Certaines images nous habitent, nous hantent et nous suivent tout au long de notre vie. Il y a quelques années, je me souviens avoir trébuché sur une image de Juergen Teller dans un magazine : une femme nue et fière en pleine nature défiait l'objectif de son regard. Cette femme, c'était Saskia de Brauw. J'ai appris bien plus tard que la mannequin néerlandaise, avant d'être un corps, un certain physique déroutant de grâce, était une grande artiste : "un escargot avec des jambes de lièvre", pour reprendre ses propres mots. Car la beauté de Saskia De Brauw, 35 ans aujourd'hui, se niche ailleurs que dans sa plastique – elle s'exprime dans son désir de faire voir l'invisible et de sublimer le quotidien. L'année dernière, Saskia publiait son livre The Accidental fold aux éditions Yvon Lambert : un voyage à travers les objets de la vie de tous les jours, glanés au fil de ses rencontres, ses errances et ses promenades. Des objets simples et banals auxquels Saskia prête toute l'attention du monde. Des "choses" qu'avant elle, l'écrivain Georges Perec dont elle confie lire et relire les pages, s'était entiché pour en faire ressortir la beauté cachée. Rencontre avec une artiste qui croit au pouvoir de la contemplation et continue de faire l'éloge de la lenteur.
Bonjour Saskia, est-ce que tu te rappelles du jour où tu as décidé de devenir artiste ?
J'étais dans l'avion et je regardais par la fenêtre.
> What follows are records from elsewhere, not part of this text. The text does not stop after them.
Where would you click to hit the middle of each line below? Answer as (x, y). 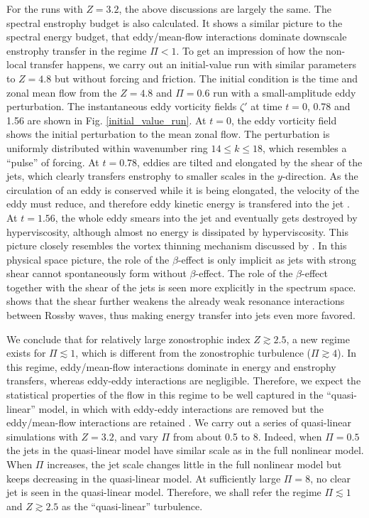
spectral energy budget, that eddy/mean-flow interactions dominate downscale (177, 37)
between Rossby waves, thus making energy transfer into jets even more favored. (181, 315)
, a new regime (318, 339)
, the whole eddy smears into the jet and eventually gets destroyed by (206, 217)
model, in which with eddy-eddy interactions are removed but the (181, 408)
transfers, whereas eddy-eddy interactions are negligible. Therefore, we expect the (184, 381)
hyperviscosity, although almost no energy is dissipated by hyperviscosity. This (177, 231)
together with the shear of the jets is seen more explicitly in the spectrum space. (181, 287)
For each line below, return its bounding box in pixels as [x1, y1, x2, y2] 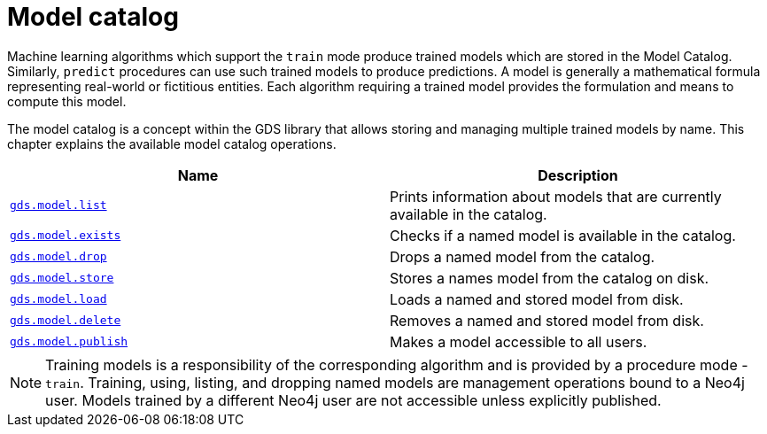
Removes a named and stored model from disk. [390, 311, 704, 329]
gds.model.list [10, 198, 107, 213]
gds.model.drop [10, 250, 107, 264]
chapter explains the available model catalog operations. [7, 136, 337, 151]
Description [538, 166, 618, 184]
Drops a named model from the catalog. [390, 247, 655, 266]
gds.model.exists [10, 229, 121, 243]
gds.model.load [10, 292, 107, 306]

J'étais fascinée par les lignes dessinées sur la piste d'atterrissage. J'ai commencé à dessiner ces lignes, à mettre quelques mots dessus – peut-être était-ce juste un travail d'écriture. J'ai toujours aimé l'univers graphique des aéroports. Je ne me considère pas comme une artiste. J'ai des idées, des projets et j'en réalise quelques-uns – bien qu'ils mettent du temps à prendre forme. J'espère continuer à travailler de cette façon et créer une oeuvre qui a du sens. Beaucoup d'années s'écouleront avant que je puisse me considérer ou non comme une artiste mais pour être tout à fait honnête, ça n'a pas beaucoup d'importance. Ce qui m'importe, c'est de vivre et d'observer le monde qui m'entoure. Et j'ai le temps pour ça, ce qui est un luxe.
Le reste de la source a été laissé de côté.